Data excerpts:
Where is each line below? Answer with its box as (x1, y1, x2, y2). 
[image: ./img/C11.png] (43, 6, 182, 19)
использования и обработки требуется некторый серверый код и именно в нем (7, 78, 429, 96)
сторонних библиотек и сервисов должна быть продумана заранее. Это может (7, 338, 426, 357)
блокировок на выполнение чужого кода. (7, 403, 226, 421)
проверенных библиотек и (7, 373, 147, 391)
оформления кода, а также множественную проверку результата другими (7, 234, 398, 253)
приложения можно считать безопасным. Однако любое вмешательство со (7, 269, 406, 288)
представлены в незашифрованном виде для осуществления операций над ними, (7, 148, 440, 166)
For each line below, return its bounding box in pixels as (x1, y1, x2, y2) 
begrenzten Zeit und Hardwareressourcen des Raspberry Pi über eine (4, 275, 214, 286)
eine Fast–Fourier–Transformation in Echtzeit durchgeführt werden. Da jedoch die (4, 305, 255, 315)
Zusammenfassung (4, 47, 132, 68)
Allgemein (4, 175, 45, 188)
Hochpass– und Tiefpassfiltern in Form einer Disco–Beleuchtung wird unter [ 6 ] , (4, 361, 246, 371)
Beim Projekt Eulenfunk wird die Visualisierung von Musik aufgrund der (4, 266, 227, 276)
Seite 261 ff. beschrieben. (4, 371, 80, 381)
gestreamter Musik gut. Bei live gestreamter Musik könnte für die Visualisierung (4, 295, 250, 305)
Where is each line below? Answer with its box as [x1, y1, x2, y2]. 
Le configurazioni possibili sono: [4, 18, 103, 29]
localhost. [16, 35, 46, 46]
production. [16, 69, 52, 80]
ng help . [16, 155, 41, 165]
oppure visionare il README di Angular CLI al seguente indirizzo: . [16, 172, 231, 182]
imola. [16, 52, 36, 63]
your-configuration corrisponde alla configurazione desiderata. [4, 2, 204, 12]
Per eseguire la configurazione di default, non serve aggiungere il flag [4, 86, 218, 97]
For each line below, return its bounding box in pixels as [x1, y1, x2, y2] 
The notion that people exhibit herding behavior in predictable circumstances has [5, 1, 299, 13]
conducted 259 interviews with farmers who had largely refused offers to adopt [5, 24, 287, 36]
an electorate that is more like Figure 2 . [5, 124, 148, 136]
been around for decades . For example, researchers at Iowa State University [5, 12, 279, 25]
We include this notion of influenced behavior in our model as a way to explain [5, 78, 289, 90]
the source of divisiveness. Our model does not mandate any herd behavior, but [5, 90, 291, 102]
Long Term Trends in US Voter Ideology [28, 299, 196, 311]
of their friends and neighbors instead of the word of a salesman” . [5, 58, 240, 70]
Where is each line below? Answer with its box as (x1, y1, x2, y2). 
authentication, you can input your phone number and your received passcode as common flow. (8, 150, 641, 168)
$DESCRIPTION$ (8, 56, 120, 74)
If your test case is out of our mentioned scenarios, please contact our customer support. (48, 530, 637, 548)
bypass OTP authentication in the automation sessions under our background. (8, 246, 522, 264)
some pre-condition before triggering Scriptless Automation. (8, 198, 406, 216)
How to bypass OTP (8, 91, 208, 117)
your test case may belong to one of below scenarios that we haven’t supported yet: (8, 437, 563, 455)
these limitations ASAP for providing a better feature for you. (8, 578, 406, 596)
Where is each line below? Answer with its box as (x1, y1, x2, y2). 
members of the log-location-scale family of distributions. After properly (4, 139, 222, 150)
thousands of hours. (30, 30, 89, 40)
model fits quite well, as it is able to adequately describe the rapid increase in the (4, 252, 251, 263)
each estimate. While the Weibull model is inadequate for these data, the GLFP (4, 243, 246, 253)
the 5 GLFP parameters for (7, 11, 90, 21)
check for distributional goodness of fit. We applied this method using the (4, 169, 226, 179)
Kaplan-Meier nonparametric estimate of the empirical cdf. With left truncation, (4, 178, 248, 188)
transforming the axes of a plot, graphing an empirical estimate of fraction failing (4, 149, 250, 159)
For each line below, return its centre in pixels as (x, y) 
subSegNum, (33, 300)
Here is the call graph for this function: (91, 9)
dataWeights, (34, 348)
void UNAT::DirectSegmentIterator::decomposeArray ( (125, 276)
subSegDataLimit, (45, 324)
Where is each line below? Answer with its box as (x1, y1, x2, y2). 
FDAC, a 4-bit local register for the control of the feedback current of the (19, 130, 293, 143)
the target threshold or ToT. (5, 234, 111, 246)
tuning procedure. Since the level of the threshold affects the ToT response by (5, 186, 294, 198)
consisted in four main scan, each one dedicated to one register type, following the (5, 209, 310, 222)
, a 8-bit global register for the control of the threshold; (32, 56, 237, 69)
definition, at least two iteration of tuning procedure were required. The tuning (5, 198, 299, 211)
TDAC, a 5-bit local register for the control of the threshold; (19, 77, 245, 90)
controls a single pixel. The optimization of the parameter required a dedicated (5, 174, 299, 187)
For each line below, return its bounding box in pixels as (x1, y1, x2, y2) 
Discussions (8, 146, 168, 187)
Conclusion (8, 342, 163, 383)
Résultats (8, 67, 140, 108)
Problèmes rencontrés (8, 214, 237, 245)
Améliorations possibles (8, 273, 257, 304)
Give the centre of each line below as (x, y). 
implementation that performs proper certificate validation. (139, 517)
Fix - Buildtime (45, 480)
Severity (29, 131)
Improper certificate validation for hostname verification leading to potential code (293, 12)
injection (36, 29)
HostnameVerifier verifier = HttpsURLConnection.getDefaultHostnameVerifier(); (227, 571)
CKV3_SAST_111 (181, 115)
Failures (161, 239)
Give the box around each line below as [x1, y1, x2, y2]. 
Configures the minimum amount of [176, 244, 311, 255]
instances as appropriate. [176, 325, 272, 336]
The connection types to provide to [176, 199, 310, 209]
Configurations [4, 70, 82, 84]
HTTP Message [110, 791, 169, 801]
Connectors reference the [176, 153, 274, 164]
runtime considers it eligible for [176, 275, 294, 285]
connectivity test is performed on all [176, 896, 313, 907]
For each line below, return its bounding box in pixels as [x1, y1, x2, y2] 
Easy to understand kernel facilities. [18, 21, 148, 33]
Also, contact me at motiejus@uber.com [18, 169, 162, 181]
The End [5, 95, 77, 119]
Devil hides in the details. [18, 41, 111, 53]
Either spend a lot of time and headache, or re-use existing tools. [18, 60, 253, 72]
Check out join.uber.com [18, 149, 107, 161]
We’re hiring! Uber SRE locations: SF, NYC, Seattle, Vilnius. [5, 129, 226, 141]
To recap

**WHAT YOU WILL DO:** Write the number of lines in the data above that contain "bypass", adding no other words.

**REPLY TO THE TASK:** 2